• [ACTIVITY] Omitting all images, set down every line below exactly as it appears.

Segment Start: RECORDS TO PROCESS

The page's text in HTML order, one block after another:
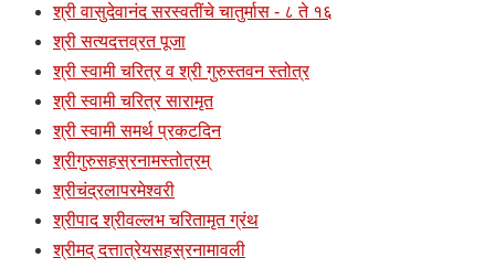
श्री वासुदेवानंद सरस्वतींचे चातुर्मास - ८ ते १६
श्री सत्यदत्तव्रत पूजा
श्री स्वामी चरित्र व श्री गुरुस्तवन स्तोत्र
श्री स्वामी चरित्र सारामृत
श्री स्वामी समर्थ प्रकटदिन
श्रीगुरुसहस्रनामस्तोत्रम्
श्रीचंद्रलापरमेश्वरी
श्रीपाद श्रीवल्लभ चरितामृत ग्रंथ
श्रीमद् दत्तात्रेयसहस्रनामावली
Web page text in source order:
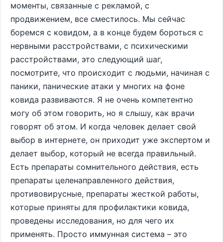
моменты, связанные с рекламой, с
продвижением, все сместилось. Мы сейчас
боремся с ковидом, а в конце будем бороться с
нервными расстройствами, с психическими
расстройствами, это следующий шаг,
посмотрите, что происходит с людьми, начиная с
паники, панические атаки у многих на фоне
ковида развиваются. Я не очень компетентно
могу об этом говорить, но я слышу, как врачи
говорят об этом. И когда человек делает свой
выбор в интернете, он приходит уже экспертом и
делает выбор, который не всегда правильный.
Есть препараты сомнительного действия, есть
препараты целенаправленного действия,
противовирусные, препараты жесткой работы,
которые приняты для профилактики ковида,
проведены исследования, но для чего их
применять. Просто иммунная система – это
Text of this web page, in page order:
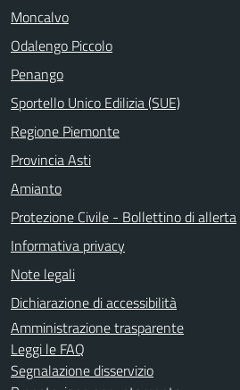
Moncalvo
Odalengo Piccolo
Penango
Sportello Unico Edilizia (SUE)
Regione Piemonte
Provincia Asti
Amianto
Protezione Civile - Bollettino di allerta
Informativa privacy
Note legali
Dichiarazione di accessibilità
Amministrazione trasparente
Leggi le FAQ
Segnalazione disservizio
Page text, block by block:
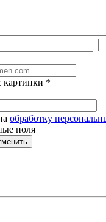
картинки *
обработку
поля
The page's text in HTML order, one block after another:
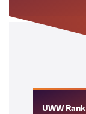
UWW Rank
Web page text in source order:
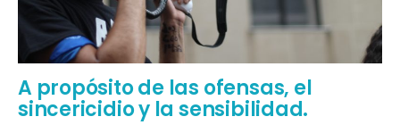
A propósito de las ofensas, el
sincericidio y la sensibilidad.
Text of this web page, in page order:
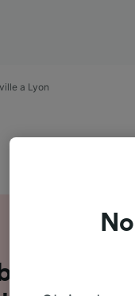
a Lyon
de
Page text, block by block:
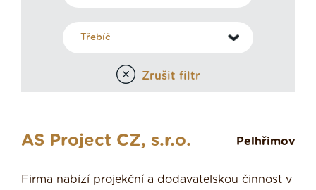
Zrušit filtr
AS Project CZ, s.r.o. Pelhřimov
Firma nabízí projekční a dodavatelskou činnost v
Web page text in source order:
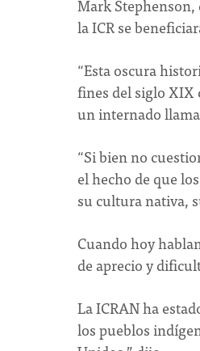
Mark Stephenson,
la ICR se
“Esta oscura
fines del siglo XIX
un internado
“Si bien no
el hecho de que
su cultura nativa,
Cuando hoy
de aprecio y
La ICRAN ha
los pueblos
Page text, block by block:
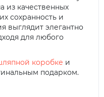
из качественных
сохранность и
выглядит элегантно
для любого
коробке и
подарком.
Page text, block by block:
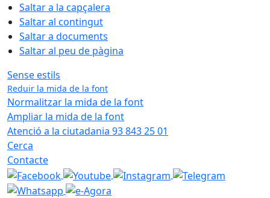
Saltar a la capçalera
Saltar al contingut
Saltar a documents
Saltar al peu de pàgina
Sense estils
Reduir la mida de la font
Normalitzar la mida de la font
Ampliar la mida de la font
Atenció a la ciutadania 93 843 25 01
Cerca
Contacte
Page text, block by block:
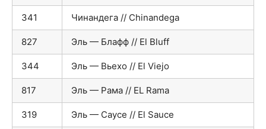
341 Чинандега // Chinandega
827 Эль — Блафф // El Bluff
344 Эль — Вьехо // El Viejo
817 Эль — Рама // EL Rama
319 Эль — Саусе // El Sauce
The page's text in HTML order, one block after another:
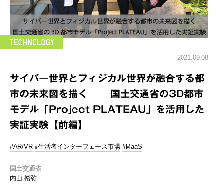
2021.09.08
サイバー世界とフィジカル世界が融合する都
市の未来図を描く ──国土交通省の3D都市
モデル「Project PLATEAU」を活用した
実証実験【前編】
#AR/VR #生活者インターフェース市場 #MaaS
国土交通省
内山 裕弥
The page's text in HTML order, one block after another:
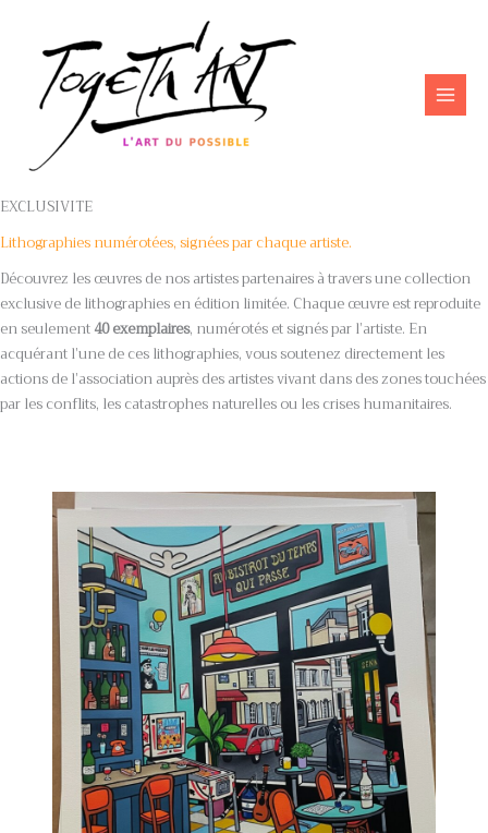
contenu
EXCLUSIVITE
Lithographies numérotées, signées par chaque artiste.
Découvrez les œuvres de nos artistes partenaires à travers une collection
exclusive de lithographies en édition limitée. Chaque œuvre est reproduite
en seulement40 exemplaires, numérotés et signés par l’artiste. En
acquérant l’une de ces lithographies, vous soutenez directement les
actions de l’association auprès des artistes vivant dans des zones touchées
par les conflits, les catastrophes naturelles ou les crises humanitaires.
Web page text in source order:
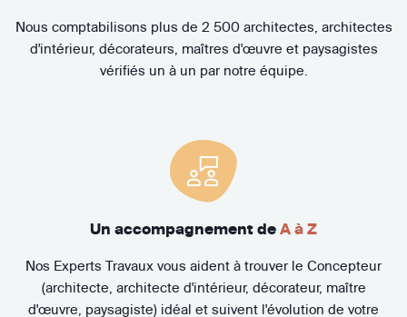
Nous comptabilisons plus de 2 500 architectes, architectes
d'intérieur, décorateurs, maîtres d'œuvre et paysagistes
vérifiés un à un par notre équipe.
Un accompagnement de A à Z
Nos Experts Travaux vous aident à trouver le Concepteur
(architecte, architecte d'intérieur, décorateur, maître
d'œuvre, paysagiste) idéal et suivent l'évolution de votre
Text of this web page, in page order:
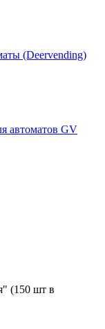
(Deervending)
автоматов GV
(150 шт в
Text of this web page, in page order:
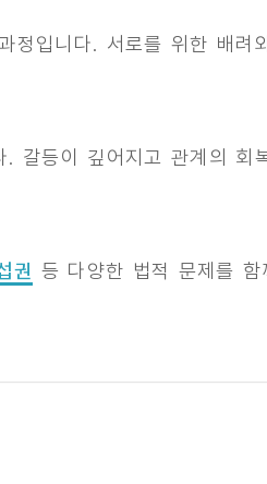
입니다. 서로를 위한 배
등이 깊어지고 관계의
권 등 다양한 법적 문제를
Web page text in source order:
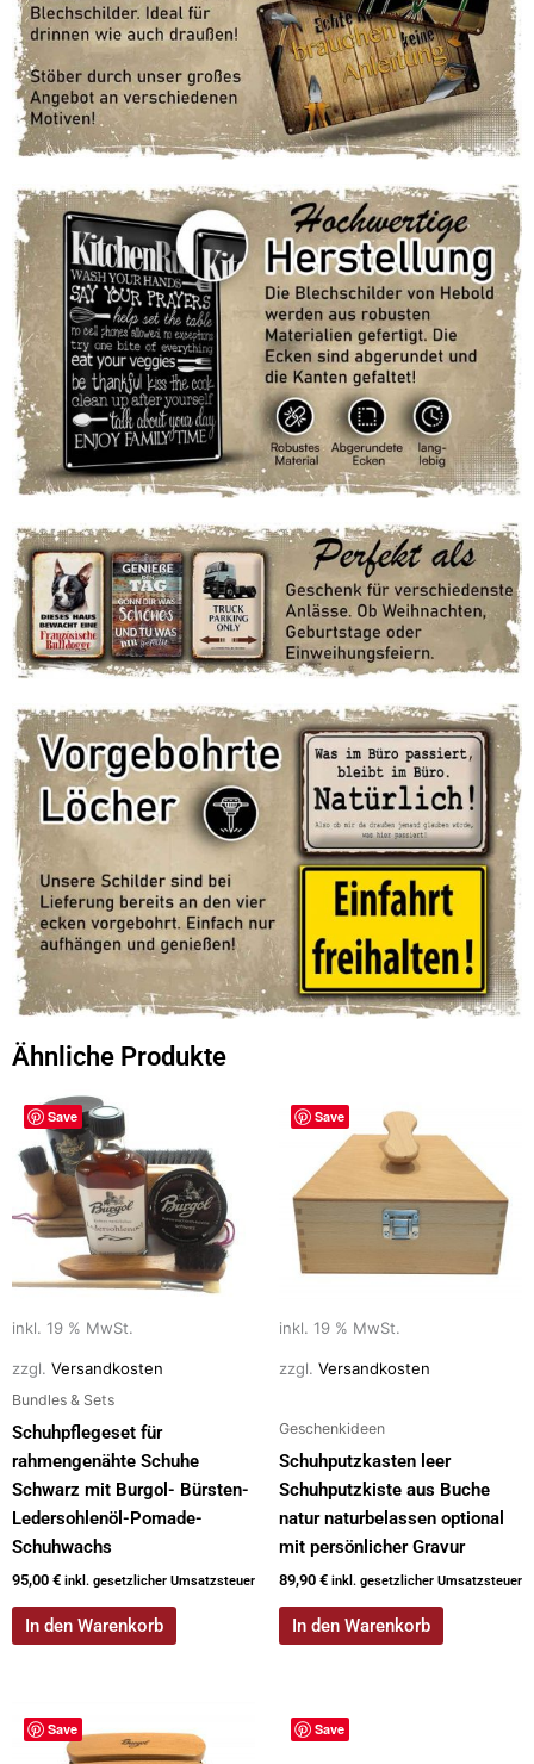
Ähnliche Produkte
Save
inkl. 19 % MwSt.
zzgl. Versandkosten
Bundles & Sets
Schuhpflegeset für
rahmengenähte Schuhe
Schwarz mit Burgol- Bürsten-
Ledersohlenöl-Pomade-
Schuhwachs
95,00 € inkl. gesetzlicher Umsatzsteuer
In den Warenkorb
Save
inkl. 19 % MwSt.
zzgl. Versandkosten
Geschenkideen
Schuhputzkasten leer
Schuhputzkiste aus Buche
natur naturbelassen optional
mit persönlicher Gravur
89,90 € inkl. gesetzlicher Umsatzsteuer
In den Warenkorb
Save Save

Segment End: RECORDS TO PROCESS

• [ANSWER SECTION]
The page's text in HTML order, one block after another:
श्री वासुदेवानंद सरस्वतींचे चातुर्मास - ८ ते १६
श्री सत्यदत्तव्रत पूजा
श्री स्वामी चरित्र व श्री गुरुस्तवन स्तोत्र
श्री स्वामी चरित्र सारामृत
श्री स्वामी समर्थ प्रकटदिन
श्रीगुरुसहस्रनामस्तोत्रम्
श्रीचंद्रलापरमेश्वरी
श्रीपाद श्रीवल्लभ चरितामृत ग्रंथ
श्रीमद् दत्तात्रेयसहस्रनामावली
Web page text in source order:
моменты, связанные с рекламой, с
продвижением, все сместилось. Мы сейчас
боремся с ковидом, а в конце будем бороться с
нервными расстройствами, с психическими
расстройствами, это следующий шаг,
посмотрите, что происходит с людьми, начиная с
паники, панические атаки у многих на фоне
ковида развиваются. Я не очень компетентно
могу об этом говорить, но я слышу, как врачи
говорят об этом. И когда человек делает свой
выбор в интернете, он приходит уже экспертом и
делает выбор, который не всегда правильный.
Есть препараты сомнительного действия, есть
препараты целенаправленного действия,
противовирусные, препараты жесткой работы,
которые приняты для профилактики ковида,
проведены исследования, но для чего их
применять. Просто иммунная система – это
Text of this web page, in page order:
Moncalvo
Odalengo Piccolo
Penango
Sportello Unico Edilizia (SUE)
Regione Piemonte
Provincia Asti
Amianto
Protezione Civile - Bollettino di allerta
Informativa privacy
Note legali
Dichiarazione di accessibilità
Amministrazione trasparente
Leggi le FAQ
Segnalazione disservizio
Page text, block by block:
картинки *
обработку
поля
The page's text in HTML order, one block after another:
UWW Rank
Web page text in source order:
A propósito de las ofensas, el
sincericidio y la sensibilidad.
Text of this web page, in page order:
a Lyon
de
Page text, block by block:
Zrušit filtr
AS Project CZ, s.r.o. Pelhřimov
Firma nabízí projekční a dodavatelskou činnost v
Web page text in source order:
Mark Stephenson,
la ICR se
“Esta oscura
fines del siglo XIX
un internado
“Si bien no
el hecho de que
su cultura nativa,
Cuando hoy
de aprecio y
La ICRAN ha
los pueblos
Page text, block by block:
из качественных
сохранность и
выглядит элегантно
для любого
коробке и
подарком.
Page text, block by block:
Saltar a la capçalera
Saltar al contingut
Saltar a documents
Saltar al peu de pàgina
Sense estils
Reduir la mida de la font
Normalitzar la mida de la font
Ampliar la mida de la font
Atenció a la ciutadania 93 843 25 01
Cerca
Contacte
Page text, block by block:
341 Чинандега // Chinandega
827 Эль — Блафф // El Bluff
344 Эль — Вьехо // El Viejo
817 Эль — Рама // EL Rama
319 Эль — Саусе // El Sauce
The page's text in HTML order, one block after another:
2021.09.08
サイバー世界とフィジカル世界が融合する都
市の未来図を描く ──国土交通省の3D都市
モデル「Project PLATEAU」を活用した
実証実験【前編】
#AR/VR #生活者インターフェース市場 #MaaS
国土交通省
内山 裕弥
The page's text in HTML order, one block after another:
contenu
EXCLUSIVITE
Lithographies numérotées, signées par chaque artiste.
Découvrez les œuvres de nos artistes partenaires à travers une collection
exclusive de lithographies en édition limitée. Chaque œuvre est reproduite
en seulement40 exemplaires, numérotés et signés par l’artiste. En
acquérant l’une de ces lithographies, vous soutenez directement les
actions de l’association auprès des artistes vivant dans des zones touchées
par les conflits, les catastrophes naturelles ou les crises humanitaires.
Web page text in source order:
Nous comptabilisons plus de 2 500 architectes, architectes
d'intérieur, décorateurs, maîtres d'œuvre et paysagistes
vérifiés un à un par notre équipe.
Un accompagnement de A à Z
Nos Experts Travaux vous aident à trouver le Concepteur
(architecte, architecte d'intérieur, décorateur, maître
d'œuvre, paysagiste) idéal et suivent l'évolution de votre
Text of this web page, in page order:
(Deervending)
автоматов GV
(150 шт в
Text of this web page, in page order:
입니다. 서로를 위한 배
등이 깊어지고 관계의
권 등 다양한 법적 문제를
Web page text in source order:
Ähnliche Produkte
Save
inkl. 19 % MwSt.
zzgl. Versandkosten
Bundles & Sets
Schuhpflegeset für
rahmengenähte Schuhe
Schwarz mit Burgol- Bürsten-
Ledersohlenöl-Pomade-
Schuhwachs
95,00 € inkl. gesetzlicher Umsatzsteuer
In den Warenkorb
Save
inkl. 19 % MwSt.
zzgl. Versandkosten
Geschenkideen
Schuhputzkasten leer
Schuhputzkiste aus Buche
natur naturbelassen optional
mit persönlicher Gravur
89,90 € inkl. gesetzlicher Umsatzsteuer
In den Warenkorb
Save Save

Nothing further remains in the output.